Problem to solve
Transcribe the records word for word. Leave every picture out.

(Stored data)
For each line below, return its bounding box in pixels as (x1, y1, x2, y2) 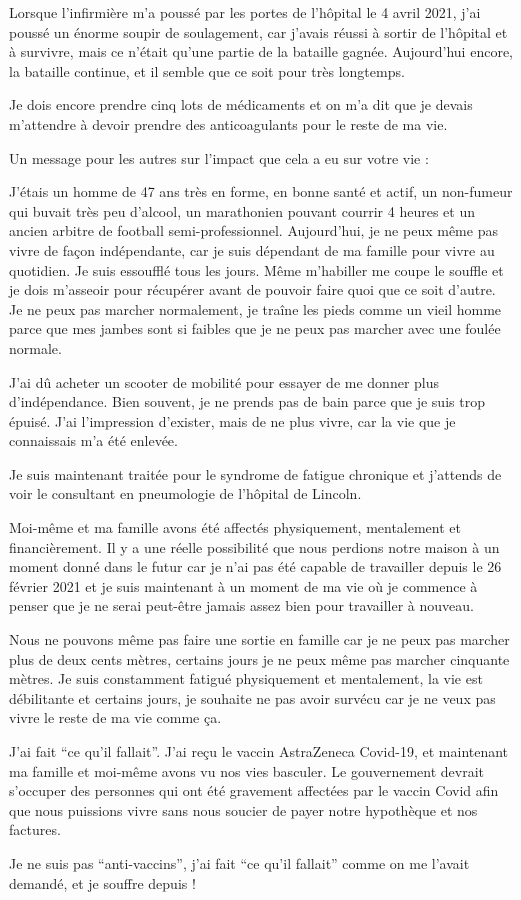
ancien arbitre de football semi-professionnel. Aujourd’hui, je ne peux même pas (9, 220, 498, 241)
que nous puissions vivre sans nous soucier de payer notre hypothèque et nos (9, 799, 478, 820)
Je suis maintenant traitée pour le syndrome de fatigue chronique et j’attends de (9, 463, 502, 484)
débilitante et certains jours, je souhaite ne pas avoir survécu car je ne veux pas (9, 687, 496, 708)
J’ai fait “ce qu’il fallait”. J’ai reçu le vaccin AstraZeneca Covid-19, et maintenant (9, 741, 509, 761)
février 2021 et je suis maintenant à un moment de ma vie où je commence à (9, 575, 478, 596)
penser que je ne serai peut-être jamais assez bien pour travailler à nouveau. (9, 595, 474, 616)
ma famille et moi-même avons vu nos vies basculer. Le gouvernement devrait (9, 760, 484, 781)
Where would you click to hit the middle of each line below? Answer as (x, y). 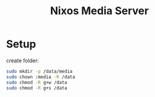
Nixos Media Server (99, 11)
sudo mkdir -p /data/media (39, 71)
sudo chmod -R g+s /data (37, 88)
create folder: (23, 60)
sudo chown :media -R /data (41, 77)
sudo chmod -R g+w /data (37, 82)
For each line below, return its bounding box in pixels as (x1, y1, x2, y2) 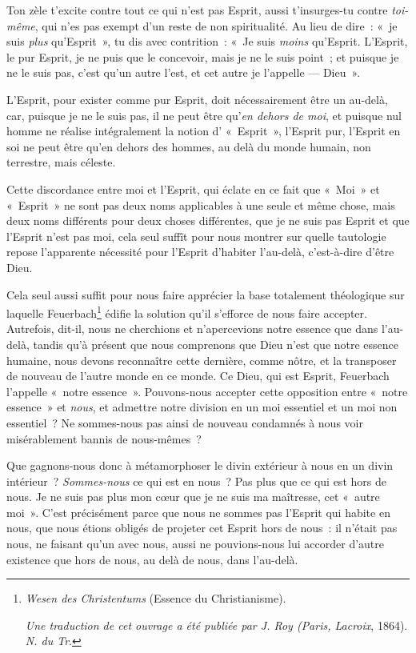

The completed task
For each line below, return its bounding box in pixels as (x1, y1, x2, y2) 
ancien arbitre de football semi-professionnel. Aujourd’hui, je ne peux même pas (9, 220, 498, 241)
que nous puissions vivre sans nous soucier de payer notre hypothèque et nos (9, 799, 478, 820)
Je suis maintenant traitée pour le syndrome de fatigue chronique et j’attends de (9, 463, 502, 484)
débilitante et certains jours, je souhaite ne pas avoir survécu car je ne veux pas (9, 687, 496, 708)
J’ai fait “ce qu’il fallait”. J’ai reçu le vaccin AstraZeneca Covid-19, et maintenant (9, 741, 509, 761)
février 2021 et je suis maintenant à un moment de ma vie où je commence à (9, 575, 478, 596)
penser que je ne serai peut-être jamais assez bien pour travailler à nouveau. (9, 595, 474, 616)
ma famille et moi-même avons vu nos vies basculer. Le gouvernement devrait (9, 760, 484, 781)
Where would you click to hit the middle of each line below? Answer as (x, y). 
Nixos Media Server (99, 11)
sudo mkdir -p /data/media (39, 71)
sudo chmod -R g+s /data (37, 88)
create folder: (23, 60)
sudo chown :media -R /data (41, 77)
sudo chmod -R g+w /data (37, 82)
For each line below, return its bounding box in pixels as (x1, y1, x2, y2) 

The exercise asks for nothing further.